» **WORK REQUIRED**
In the listing below, find the line containing "другие так и" and the line containing "cd tdl_sdk/install/CMODEL_CVITEK/bin (16, 538, 128, 545)", then copy exactly everything from the first through the second, except the pictures.

* * *

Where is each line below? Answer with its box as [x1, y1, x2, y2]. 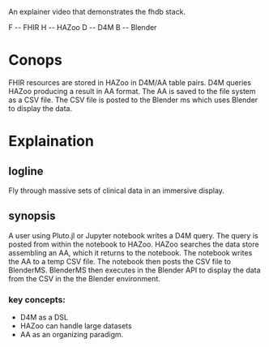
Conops [8, 51, 62, 70]
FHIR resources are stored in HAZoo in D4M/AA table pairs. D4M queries [8, 77, 252, 88]
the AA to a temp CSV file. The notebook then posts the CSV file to [8, 256, 231, 266]
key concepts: [8, 293, 66, 305]
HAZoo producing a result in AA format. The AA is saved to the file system [8, 86, 257, 96]
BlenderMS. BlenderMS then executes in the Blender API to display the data [8, 265, 261, 275]
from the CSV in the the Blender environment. [8, 273, 160, 283]
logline [8, 164, 44, 178]
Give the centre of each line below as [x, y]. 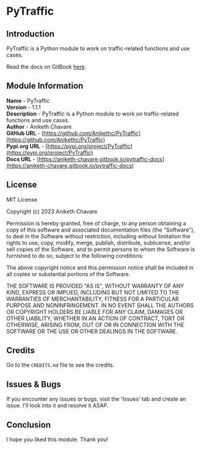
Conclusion [29, 425]
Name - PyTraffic [28, 100]
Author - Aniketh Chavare [39, 126]
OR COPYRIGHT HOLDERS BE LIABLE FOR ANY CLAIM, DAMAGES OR [95, 312]
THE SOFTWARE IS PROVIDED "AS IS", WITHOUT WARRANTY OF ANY [95, 286]
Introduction [31, 34]
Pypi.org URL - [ [27, 146]
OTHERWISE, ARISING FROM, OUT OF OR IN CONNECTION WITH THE [95, 324]
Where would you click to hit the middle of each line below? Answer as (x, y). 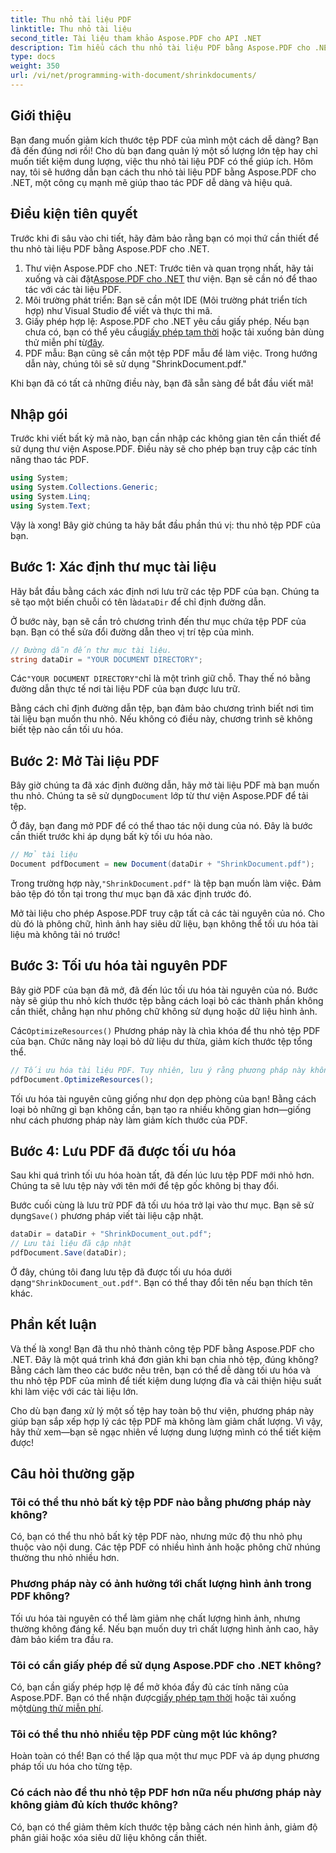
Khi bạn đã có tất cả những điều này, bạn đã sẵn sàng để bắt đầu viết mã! (162, 383)
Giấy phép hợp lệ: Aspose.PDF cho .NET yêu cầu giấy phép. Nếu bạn (167, 321)
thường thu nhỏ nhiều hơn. (65, 1558)
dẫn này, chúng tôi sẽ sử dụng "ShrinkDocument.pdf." (135, 363)
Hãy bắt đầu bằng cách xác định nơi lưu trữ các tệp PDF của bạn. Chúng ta (165, 591)
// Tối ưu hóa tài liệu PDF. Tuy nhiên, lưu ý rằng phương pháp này (158, 1070)
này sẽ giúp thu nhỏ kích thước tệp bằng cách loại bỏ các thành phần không (167, 1000)
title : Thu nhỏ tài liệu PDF (71, 19)
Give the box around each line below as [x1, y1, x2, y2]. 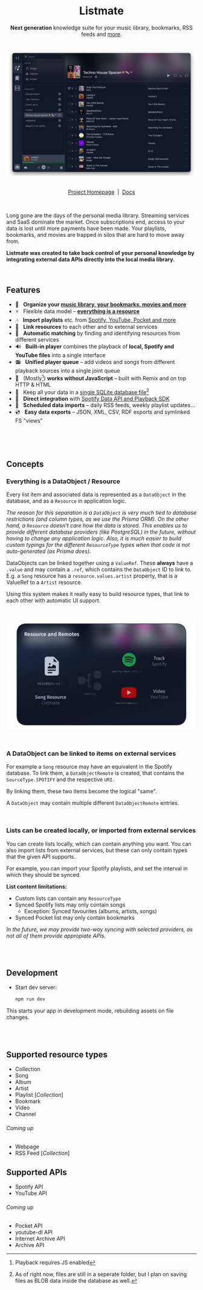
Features [6, 285, 40, 296]
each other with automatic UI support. [6, 597, 101, 604]
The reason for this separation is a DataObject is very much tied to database [6, 509, 197, 517]
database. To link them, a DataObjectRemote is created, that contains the [6, 770, 185, 777]
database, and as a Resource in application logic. [6, 497, 127, 504]
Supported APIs [6, 1167, 68, 1177]
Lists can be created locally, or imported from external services [6, 826, 196, 835]
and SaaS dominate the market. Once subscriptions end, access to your [6, 218, 185, 225]
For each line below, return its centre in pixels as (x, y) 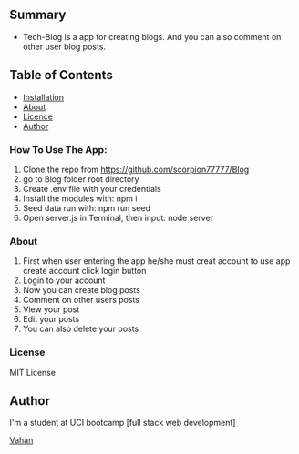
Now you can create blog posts (82, 290)
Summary (38, 15)
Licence (37, 116)
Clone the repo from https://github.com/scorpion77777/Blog (136, 169)
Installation (43, 97)
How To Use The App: (58, 149)
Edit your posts (51, 319)
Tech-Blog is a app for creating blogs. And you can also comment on (152, 36)
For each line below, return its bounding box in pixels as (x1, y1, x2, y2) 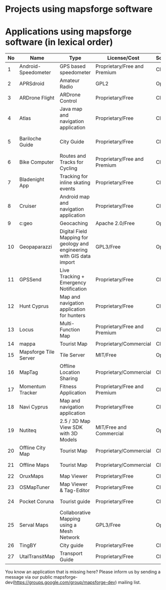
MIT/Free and (95, 424, 127, 431)
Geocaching (59, 220, 88, 227)
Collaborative (59, 509, 91, 516)
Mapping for (59, 234, 88, 241)
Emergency (59, 279, 86, 286)
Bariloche (19, 135, 41, 142)
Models (59, 436, 78, 443)
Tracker (19, 389, 38, 396)
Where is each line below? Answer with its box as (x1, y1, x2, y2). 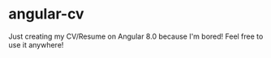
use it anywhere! (8, 39, 64, 49)
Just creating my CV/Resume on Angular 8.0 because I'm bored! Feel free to (8, 31, 264, 41)
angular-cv (8, 5, 84, 23)
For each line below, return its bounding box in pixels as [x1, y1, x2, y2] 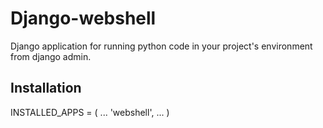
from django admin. [10, 50, 92, 62]
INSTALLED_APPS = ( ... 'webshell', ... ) [10, 106, 170, 118]
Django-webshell [10, 7, 157, 30]
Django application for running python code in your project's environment [10, 40, 313, 52]
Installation [10, 80, 82, 97]
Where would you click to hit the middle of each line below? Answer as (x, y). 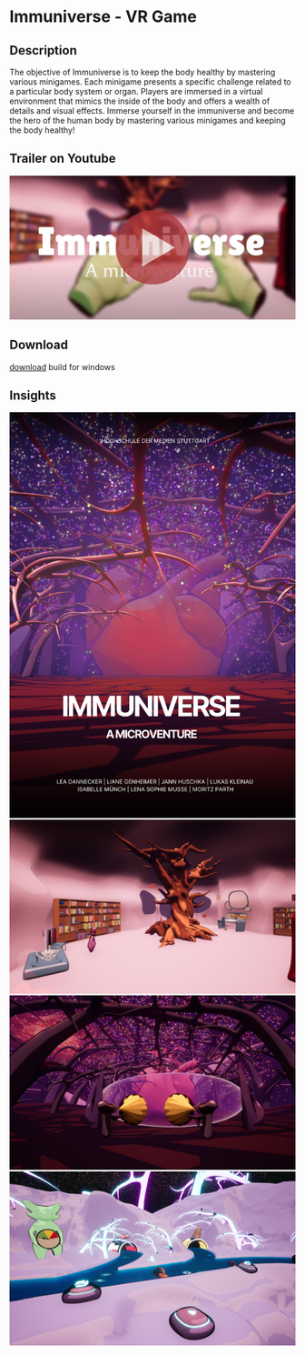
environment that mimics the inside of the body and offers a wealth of (140, 101)
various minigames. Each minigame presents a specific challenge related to (151, 82)
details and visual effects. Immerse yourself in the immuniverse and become (152, 110)
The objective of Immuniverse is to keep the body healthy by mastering (143, 72)
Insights (33, 396)
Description (43, 50)
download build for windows (62, 366)
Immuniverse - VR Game (103, 17)
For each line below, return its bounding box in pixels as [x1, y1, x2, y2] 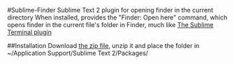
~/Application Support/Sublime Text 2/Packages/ [7, 49, 149, 57]
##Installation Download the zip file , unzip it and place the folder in [7, 42, 200, 49]
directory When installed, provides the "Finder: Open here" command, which [7, 13, 228, 22]
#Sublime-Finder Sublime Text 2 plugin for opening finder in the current [7, 6, 214, 14]
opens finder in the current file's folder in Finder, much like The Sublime [7, 21, 214, 29]
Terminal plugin [7, 28, 52, 36]
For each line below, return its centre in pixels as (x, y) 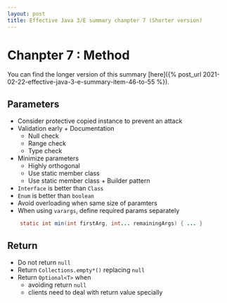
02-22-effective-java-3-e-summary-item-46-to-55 (81, 82)
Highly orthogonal (54, 166)
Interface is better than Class (60, 188)
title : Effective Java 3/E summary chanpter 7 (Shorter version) (105, 20)
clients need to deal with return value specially (95, 292)
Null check (44, 136)
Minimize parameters (48, 158)
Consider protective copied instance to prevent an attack (100, 121)
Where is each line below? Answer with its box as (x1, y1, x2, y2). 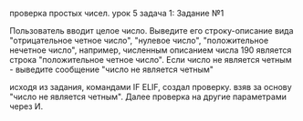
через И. (9, 101, 44, 112)
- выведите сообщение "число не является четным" (9, 64, 214, 75)
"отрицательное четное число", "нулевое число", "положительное (9, 35, 269, 45)
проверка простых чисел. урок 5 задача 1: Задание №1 (9, 8, 225, 18)
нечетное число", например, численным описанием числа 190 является (9, 45, 292, 55)
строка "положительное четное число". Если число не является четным (9, 55, 292, 65)
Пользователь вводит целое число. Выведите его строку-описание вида (9, 25, 294, 35)
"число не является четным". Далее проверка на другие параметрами (9, 91, 287, 102)
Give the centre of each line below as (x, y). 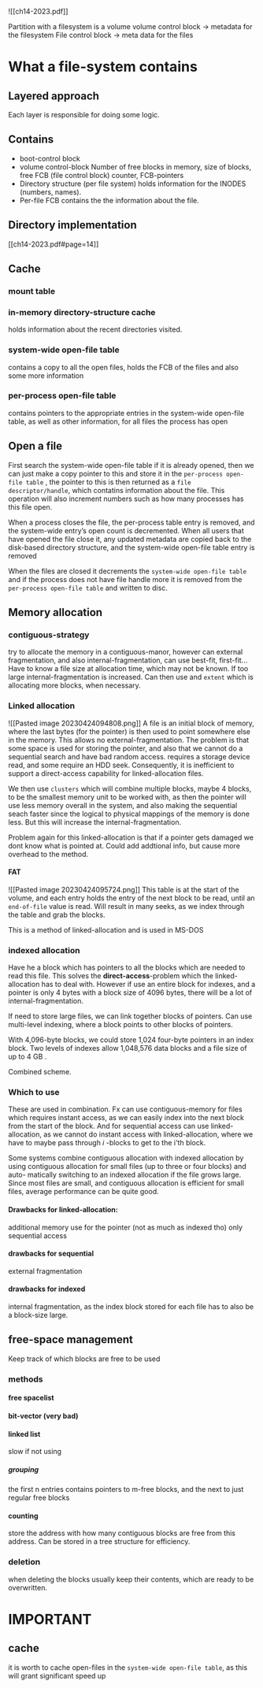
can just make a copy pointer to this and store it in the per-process (115, 473)
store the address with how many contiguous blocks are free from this (122, 1533)
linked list (24, 1434)
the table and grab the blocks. (57, 914)
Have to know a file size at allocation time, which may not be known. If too (128, 669)
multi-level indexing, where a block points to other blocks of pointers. (121, 1025)
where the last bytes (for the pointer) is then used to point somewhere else (129, 731)
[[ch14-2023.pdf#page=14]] (54, 244)
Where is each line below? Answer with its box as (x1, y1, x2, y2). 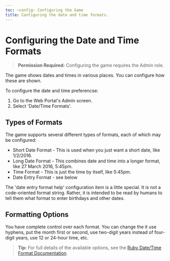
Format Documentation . (17, 250, 68, 256)
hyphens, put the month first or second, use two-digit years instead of (5, 229, 154, 235)
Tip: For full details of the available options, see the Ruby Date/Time (17, 245, 162, 251)
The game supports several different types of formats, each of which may (5, 132, 161, 138)
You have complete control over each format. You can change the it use (5, 224, 157, 230)
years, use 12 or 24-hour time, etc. (15, 235, 89, 241)
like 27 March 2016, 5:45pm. (12, 163, 73, 170)
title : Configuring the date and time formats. (5, 12, 109, 17)
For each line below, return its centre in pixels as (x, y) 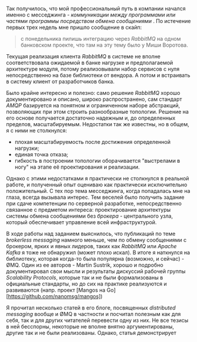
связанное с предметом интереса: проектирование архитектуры (88, 210)
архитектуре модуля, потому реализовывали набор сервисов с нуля (93, 69)
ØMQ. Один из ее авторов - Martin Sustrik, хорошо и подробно (85, 265)
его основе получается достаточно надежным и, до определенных (91, 118)
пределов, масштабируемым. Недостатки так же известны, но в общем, (98, 124)
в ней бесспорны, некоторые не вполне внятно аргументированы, (90, 326)
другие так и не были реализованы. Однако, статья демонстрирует (91, 333)
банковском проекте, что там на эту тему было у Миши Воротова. (104, 45)
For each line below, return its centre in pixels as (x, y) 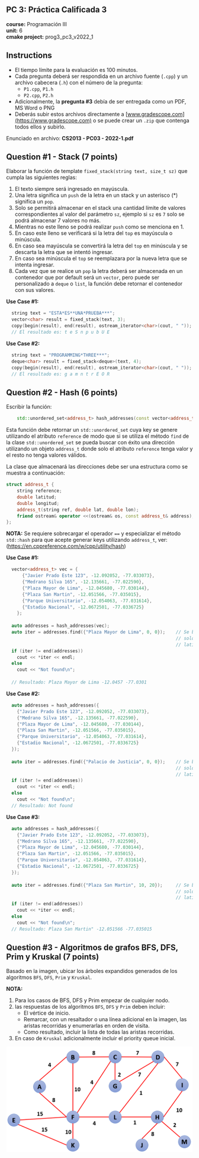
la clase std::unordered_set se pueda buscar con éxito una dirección (90, 443)
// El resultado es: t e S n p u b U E (61, 332)
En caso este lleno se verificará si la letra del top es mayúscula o (94, 233)
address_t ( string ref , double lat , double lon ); (78, 510)
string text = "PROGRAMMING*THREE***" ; (61, 355)
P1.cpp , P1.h (38, 89)
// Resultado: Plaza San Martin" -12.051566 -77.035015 (82, 929)
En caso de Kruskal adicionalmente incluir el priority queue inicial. (95, 1038)
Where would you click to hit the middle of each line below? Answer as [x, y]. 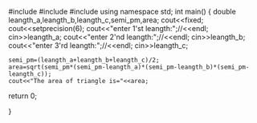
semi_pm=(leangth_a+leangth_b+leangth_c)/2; [84, 60]
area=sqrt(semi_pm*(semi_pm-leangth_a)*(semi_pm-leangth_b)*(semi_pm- [129, 67]
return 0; [23, 96]
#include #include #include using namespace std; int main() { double [122, 12]
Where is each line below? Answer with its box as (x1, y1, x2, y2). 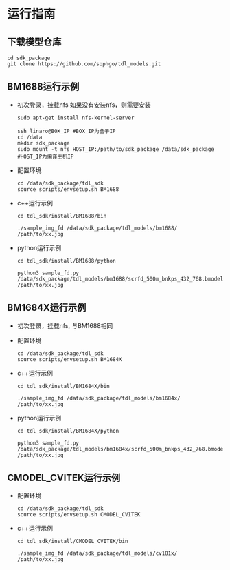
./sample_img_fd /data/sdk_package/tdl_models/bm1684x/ (16, 394, 181, 402)
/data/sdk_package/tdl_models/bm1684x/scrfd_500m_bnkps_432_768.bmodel (16, 445, 227, 452)
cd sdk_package (7, 54, 51, 61)
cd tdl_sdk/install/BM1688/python (16, 257, 116, 264)
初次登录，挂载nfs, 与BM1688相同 (16, 321, 113, 329)
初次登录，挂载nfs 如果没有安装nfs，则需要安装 (16, 101, 151, 109)
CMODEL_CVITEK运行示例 (7, 472, 121, 484)
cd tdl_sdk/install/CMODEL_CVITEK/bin (16, 538, 128, 545)
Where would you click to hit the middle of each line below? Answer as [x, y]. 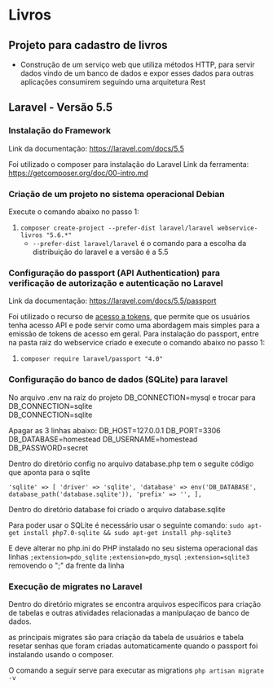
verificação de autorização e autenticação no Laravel [116, 283]
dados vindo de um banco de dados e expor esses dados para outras [137, 73]
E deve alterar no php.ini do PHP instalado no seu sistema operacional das [133, 548]
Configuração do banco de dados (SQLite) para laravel [118, 380]
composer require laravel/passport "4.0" [91, 359]
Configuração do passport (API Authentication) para [114, 273]
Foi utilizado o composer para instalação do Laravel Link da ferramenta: [129, 164]
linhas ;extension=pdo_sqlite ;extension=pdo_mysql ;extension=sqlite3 [129, 556]

* * *

» **RESPONSE**
другие так и не были реализованы. Однако, статья демонстрирует (91, 333)
банковском проекте, что там на эту тему было у Миши Воротова. (104, 45)
For each line below, return its centre in pixels as (x, y) 
la clase std::unordered_set se pueda buscar con éxito una dirección (90, 443)
// El resultado es: t e S n p u b U E (61, 332)
En caso este lleno se verificará si la letra del top es mayúscula o (94, 233)
address_t ( string ref , double lat , double lon ); (78, 510)
string text = "PROGRAMMING*THREE***" ; (61, 355)
P1.cpp , P1.h (38, 89)
// Resultado: Plaza San Martin" -12.051566 -77.035015 (82, 929)
En caso de Kruskal adicionalmente incluir el priority queue inicial. (95, 1038)
Where would you click to hit the middle of each line below? Answer as [x, y]. 
semi_pm=(leangth_a+leangth_b+leangth_c)/2; [84, 60]
area=sqrt(semi_pm*(semi_pm-leangth_a)*(semi_pm-leangth_b)*(semi_pm- [129, 67]
return 0; [23, 96]
#include #include #include using namespace std; int main() { double [122, 12]
Where is each line below? Answer with its box as (x1, y1, x2, y2). 
./sample_img_fd /data/sdk_package/tdl_models/bm1684x/ (16, 394, 181, 402)
/data/sdk_package/tdl_models/bm1684x/scrfd_500m_bnkps_432_768.bmodel (16, 445, 227, 452)
cd sdk_package (7, 54, 51, 61)
cd tdl_sdk/install/BM1688/python (16, 257, 116, 264)
初次登录，挂载nfs, 与BM1688相同 (16, 321, 113, 329)
初次登录，挂载nfs 如果没有安装nfs，则需要安装 (16, 101, 151, 109)
CMODEL_CVITEK运行示例 (7, 472, 121, 484)
cd tdl_sdk/install/CMODEL_CVITEK/bin (16, 538, 128, 545)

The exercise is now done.